Perri could see that there were three objects
flying across the sky. They appeared to be heading directly toward
the meadow. The noise they made told her what they were, but
recognition did not lessen her fear. Her eyes still on the sky, she
scrambled to her feet.
“Birds?” she cried, moving into the
protection of Halvo’s arm. “I have never seen birds so huge. They
must be dangerous.”
“I do not think so.” Halvo was amazingly
calm. “My brother told me once about the birds that live on this
planet. They are intelligent and telepathic.”
“That’s impossible!”
“Not on this world. In the Empty Sector few
things are impossible.” Dropping his arm from her shoulder Halvo
said, “Stand a little apart from me and hold out your hands as I am
doing.”
“Why?” Perri was still afraid the giant birds
would prove to be enemies. Now that they were closer she estimated
that, if one of the three were to alight before them, it would
prove to be as tall as Halvo. She could not guess how wide the
wings were.
“So they can see what we are,” Halvo said.

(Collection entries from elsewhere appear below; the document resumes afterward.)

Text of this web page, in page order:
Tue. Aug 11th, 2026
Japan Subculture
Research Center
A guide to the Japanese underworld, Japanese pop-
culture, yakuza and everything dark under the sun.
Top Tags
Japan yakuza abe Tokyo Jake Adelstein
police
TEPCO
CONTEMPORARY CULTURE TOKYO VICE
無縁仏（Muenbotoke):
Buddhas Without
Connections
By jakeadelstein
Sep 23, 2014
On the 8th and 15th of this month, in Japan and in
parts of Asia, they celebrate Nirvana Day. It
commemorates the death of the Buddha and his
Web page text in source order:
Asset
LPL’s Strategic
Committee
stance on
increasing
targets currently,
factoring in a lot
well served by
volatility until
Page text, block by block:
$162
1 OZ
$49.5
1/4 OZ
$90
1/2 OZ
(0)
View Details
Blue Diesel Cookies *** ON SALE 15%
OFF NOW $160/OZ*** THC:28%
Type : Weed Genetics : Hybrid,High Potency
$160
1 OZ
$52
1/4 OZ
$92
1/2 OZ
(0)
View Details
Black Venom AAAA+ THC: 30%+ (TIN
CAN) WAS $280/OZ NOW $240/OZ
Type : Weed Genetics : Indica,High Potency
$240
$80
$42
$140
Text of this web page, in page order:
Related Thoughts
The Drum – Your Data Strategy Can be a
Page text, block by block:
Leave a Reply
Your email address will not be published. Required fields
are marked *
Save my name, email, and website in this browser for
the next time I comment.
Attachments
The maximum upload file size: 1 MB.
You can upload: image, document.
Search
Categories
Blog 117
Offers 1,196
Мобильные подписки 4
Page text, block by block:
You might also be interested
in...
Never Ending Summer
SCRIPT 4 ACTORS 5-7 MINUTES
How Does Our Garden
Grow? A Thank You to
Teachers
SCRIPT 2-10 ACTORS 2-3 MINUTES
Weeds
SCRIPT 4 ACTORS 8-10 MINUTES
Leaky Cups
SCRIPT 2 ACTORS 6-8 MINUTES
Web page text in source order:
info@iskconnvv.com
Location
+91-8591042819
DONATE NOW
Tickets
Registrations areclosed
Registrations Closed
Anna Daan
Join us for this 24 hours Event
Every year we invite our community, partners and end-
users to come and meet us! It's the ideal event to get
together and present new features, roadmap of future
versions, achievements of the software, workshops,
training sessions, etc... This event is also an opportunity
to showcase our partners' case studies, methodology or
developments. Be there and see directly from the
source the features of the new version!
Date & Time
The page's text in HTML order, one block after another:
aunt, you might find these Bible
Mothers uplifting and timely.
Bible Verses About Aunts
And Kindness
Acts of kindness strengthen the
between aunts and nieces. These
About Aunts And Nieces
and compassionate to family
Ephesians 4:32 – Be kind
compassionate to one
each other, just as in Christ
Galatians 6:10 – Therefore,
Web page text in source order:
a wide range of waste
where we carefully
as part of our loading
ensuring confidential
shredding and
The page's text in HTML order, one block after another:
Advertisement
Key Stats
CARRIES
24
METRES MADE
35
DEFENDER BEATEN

“Think of an island in the middle of a lake, Perri. Think of a
settlement called Home.”
“I don’t know what the colony looks like,”
she cried.
“It doesn’t matter. Just concentrate your
thoughts. The birds ought to receive some sort of message from us,
and they may pass the message on to Tarik.”
She tried to do as he wanted. She tried to
think of the birds as friendly creatures, though their size
frightened her. She fought to overcome her distaste for the very
idea of telepathy, which was forbidden within the Jurisdiction. Nor
could Perri deny her reluctance to be discovered by Halvo’s
brother. Still, this was what Halvo wanted. For his sake, she would
do as he asked.
Slowly the birds circled the meadow, turned,
and came back, flying closer to the ground on this second pass.
Perri imagined the lead bird was aiming itself directly at her to
attack her. Near panic, she forced herself to think of a peaceful
lake with an island in the middle of it. There would be trees on
the island and a beach, perhaps a shuttlecraft to ferry the
colonists from the island to the spaceship
Kalina
in orbit
above.
She could see it! As the lead bird flew over
her head, coming so close to her that if she had the courage to do
so she could have reached up and touched its green feathers, there
came into Pern’s mind a vivid picture of a lake, an island, even a
gray Jurisdiction shuttlecraft sitting on the white sandy beach.
There was a round white building in the very center of the island,
with a row of white columns along its circumference and a domed
roof above. Then the birds and the picture were gone. Perri saw the
three winged shapes soaring off toward the east. She stared at
them, transfixed, until they had disappeared into the night.